In Reply to: Re: Well paying jobs posted by David FG on January 25, 2010 at 10:22:
: : : : The American Petroleum Institute (API) has a series of television ads where the spokesperson talks about "well paying jobs." See http://www.api.org/aboutapi/ads/ To my ear that phrase sounds incorrect. "Good paying jobs" sounds correct. Recently U.S. President Obama used "well paying jobs" in a televised speech. Anyone have any comments?
: : : Neither sounds quite right to me. I would say 'well-paid jobs'.
: : : DFG
: : To a grammar stickler, "good paying jobs" can only be good jobs that also happen to pay (unlike good non-paying jobs) since good is an adjective it must modify jobs and not paying. Well-paid jobs sound like they're over and done with to me. I did the job and was well paid.
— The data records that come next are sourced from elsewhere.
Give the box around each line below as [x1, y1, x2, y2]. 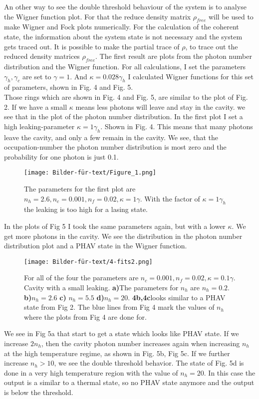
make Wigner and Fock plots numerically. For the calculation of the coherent [4, 21, 239, 32]
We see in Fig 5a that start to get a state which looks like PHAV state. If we [4, 328, 239, 339]
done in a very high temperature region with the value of [4, 367, 178, 378]
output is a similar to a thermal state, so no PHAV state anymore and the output [4, 377, 255, 388]
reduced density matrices [4, 51, 80, 61]
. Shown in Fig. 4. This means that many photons [100, 121, 253, 131]
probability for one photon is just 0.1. [4, 151, 119, 162]
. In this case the [204, 367, 256, 378]
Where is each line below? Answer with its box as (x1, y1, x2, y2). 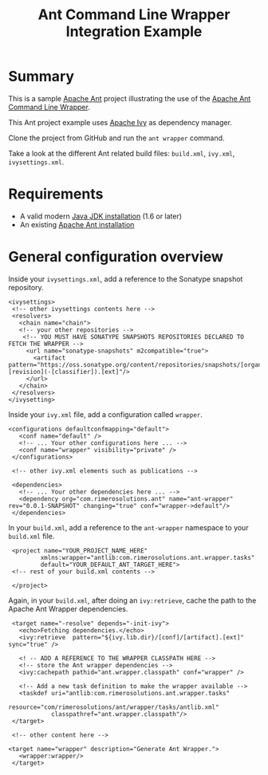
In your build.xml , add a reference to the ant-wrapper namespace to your (8, 522, 249, 532)
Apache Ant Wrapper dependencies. (8, 604, 128, 613)
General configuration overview (8, 248, 223, 266)
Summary (8, 68, 74, 85)
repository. (8, 282, 44, 292)
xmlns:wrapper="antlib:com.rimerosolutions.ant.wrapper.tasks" (40, 553, 255, 561)
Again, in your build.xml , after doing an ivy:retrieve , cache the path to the (8, 596, 257, 605)
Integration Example (65, 22, 203, 41)
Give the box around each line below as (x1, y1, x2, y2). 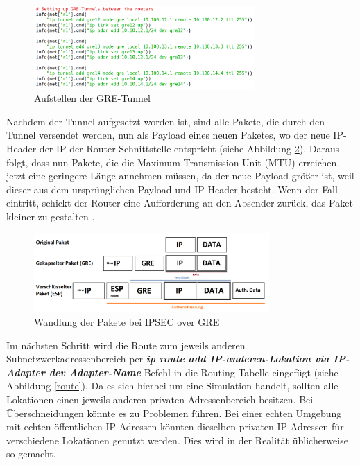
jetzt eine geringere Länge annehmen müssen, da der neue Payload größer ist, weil (6, 168, 354, 183)
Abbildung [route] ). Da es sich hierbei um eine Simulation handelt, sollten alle (6, 378, 338, 393)
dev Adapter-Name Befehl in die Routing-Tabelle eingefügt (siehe (49, 365, 338, 379)
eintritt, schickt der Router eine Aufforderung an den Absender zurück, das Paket (6, 195, 353, 210)
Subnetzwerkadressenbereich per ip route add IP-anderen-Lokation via (6, 351, 329, 366)
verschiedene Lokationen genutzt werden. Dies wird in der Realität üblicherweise (6, 432, 348, 447)
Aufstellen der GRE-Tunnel (34, 91, 151, 105)
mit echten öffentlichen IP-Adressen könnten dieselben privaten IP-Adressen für (6, 419, 344, 434)
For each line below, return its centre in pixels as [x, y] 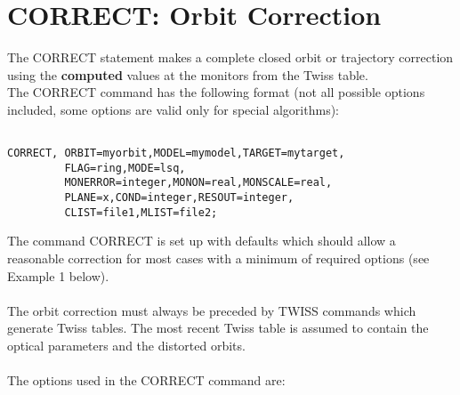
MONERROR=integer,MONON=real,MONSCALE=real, [198, 183]
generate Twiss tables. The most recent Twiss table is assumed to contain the [218, 328]
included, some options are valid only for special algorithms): [174, 109]
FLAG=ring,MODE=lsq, [125, 168]
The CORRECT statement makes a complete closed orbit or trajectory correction [230, 57]
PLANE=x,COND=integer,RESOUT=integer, [179, 198]
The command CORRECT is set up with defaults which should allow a [202, 241]
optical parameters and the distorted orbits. [126, 345]
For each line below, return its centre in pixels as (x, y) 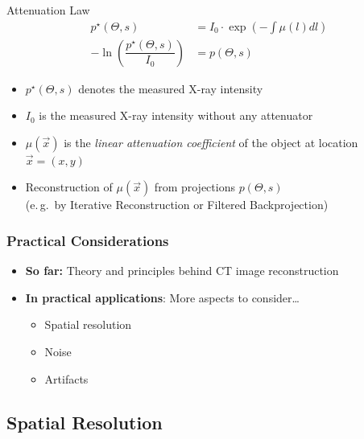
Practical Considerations (88, 240)
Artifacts (66, 378)
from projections (194, 187)
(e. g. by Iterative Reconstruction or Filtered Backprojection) (177, 205)
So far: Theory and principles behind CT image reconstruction (182, 271)
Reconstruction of (69, 187)
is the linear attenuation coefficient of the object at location (211, 142)
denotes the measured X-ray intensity (171, 88)
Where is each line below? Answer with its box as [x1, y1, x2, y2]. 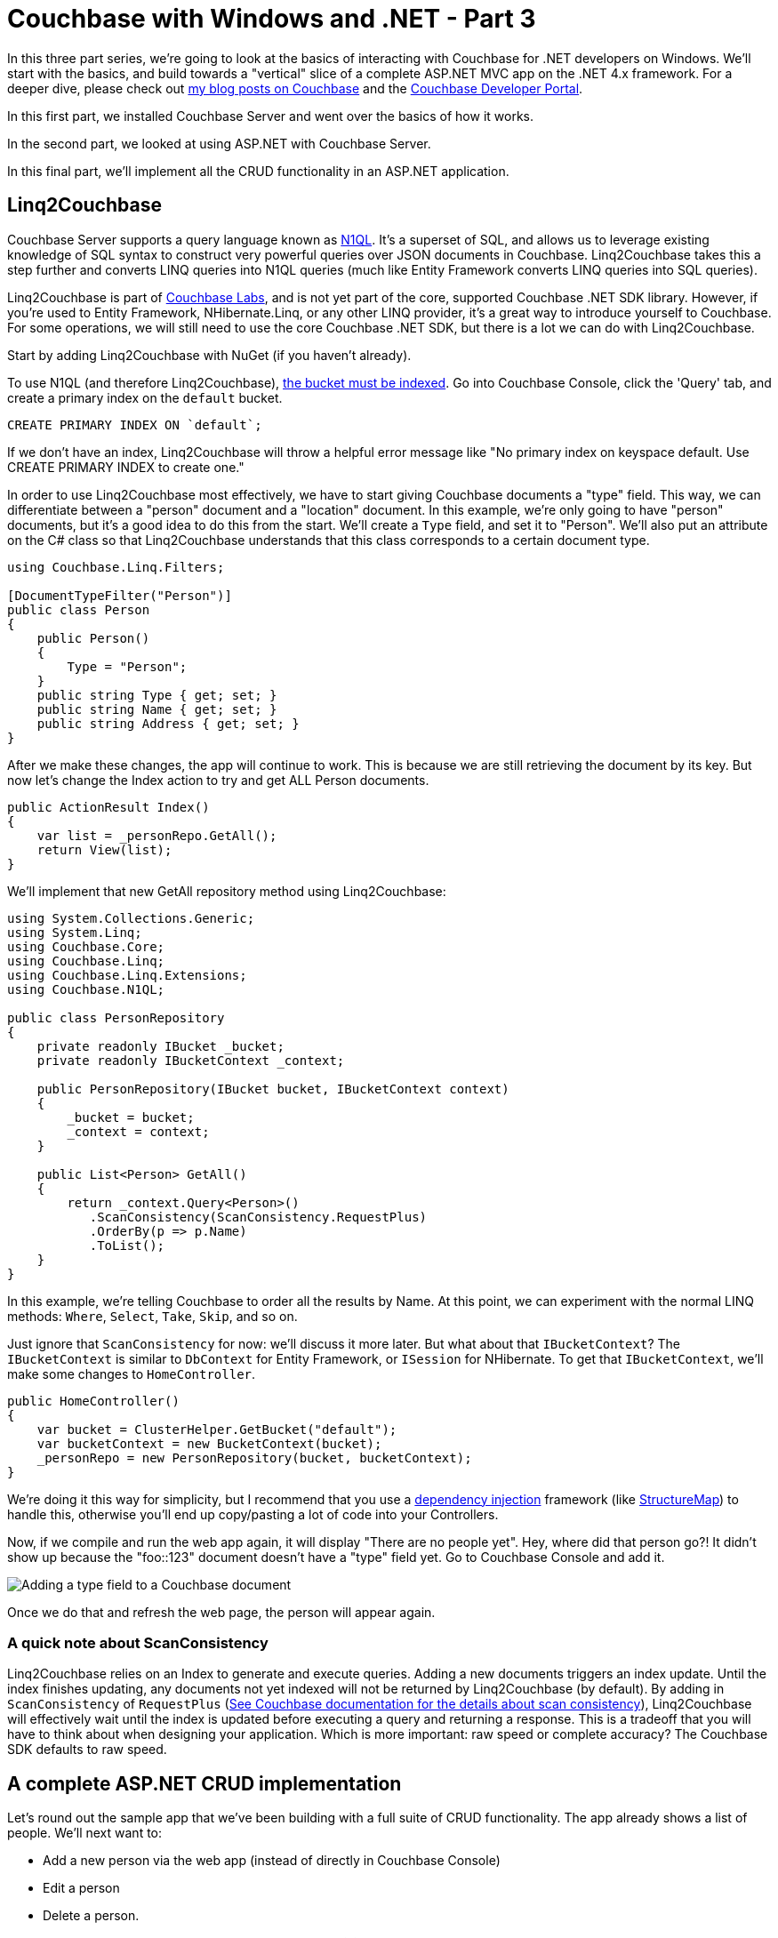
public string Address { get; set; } [36, 716, 300, 731]
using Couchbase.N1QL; [7, 981, 165, 997]
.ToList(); [89, 1237, 165, 1253]
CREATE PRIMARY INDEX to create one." [7, 459, 245, 475]
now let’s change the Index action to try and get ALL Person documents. [7, 772, 429, 788]
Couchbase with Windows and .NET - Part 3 [7, 4, 536, 34]
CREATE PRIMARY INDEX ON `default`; [7, 417, 262, 432]
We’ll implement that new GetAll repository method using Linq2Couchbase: [7, 883, 446, 899]
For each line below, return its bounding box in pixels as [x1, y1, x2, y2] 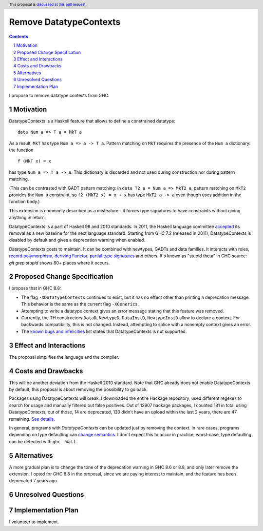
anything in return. [9, 215, 46, 221]
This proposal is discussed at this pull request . [9, 2, 87, 7]
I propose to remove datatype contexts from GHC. [9, 93, 110, 98]
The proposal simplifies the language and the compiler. [9, 354, 119, 360]
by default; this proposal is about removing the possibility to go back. [9, 387, 148, 392]
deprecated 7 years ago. [9, 478, 58, 484]
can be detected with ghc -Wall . [9, 438, 77, 444]
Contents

Now what am I going to do next week?
: I see your point, but 'well-paid jobs' is firmly idiomatic, I think.
: 'There are still well-paid jobs to be had in the banking sector' would be, in my opinion, a perfectly unexceptionable sentence and one that would be familiar to most Eastpondians at least.
: DFG
["Well paying jobs" comes about because speakers are trying to avoid the awkward manoeuvre of inserting "jobs that pay well" into a sentence. I note with a sigh that sentences on the topic of the availability of jobs come with a great array of hedges and qualifications. Spokespersons (or their ghostwriters) lack the patience to fuss with a lot of clauses in "that" or "which" : thus, "well paying jobs" and other compressed jargon. - Bac.]